■ YOUR OBJECTIVE
An exact repetition of every entry, with no images, is the required answer.

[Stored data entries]
BEGIN
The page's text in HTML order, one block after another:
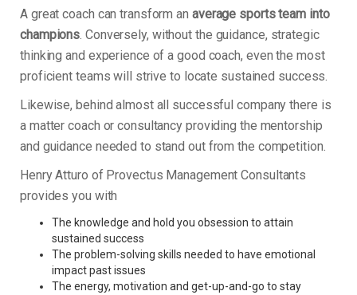
A great coach can transform an average sports team into
champions. Conversely, without the guidance, strategic
thinking and experience of a good coach, even the most
proficient teams will strive to locate sustained success.
Likewise, behind almost all successful company there is
a matter coach or consultancy providing the mentorship
and guidance needed to stand out from the competition.
Henry Atturo of Provectus Management Consultants
provides you with
The knowledge and hold you obsession to attain
sustained success
The problem-solving skills needed to have emotional
impact past issues
The energy, motivation and get-up-and-go to stay
END
■ SOLUTION FOR THIS TASK
The page's text in HTML order, one block after another:
A great coach can transform an average sports team into
champions. Conversely, without the guidance, strategic
thinking and experience of a good coach, even the most
proficient teams will strive to locate sustained success.
Likewise, behind almost all successful company there is
a matter coach or consultancy providing the mentorship
and guidance needed to stand out from the competition.
Henry Atturo of Provectus Management Consultants
provides you with
The knowledge and hold you obsession to attain
sustained success
The problem-solving skills needed to have emotional
impact past issues
The energy, motivation and get-up-and-go to stay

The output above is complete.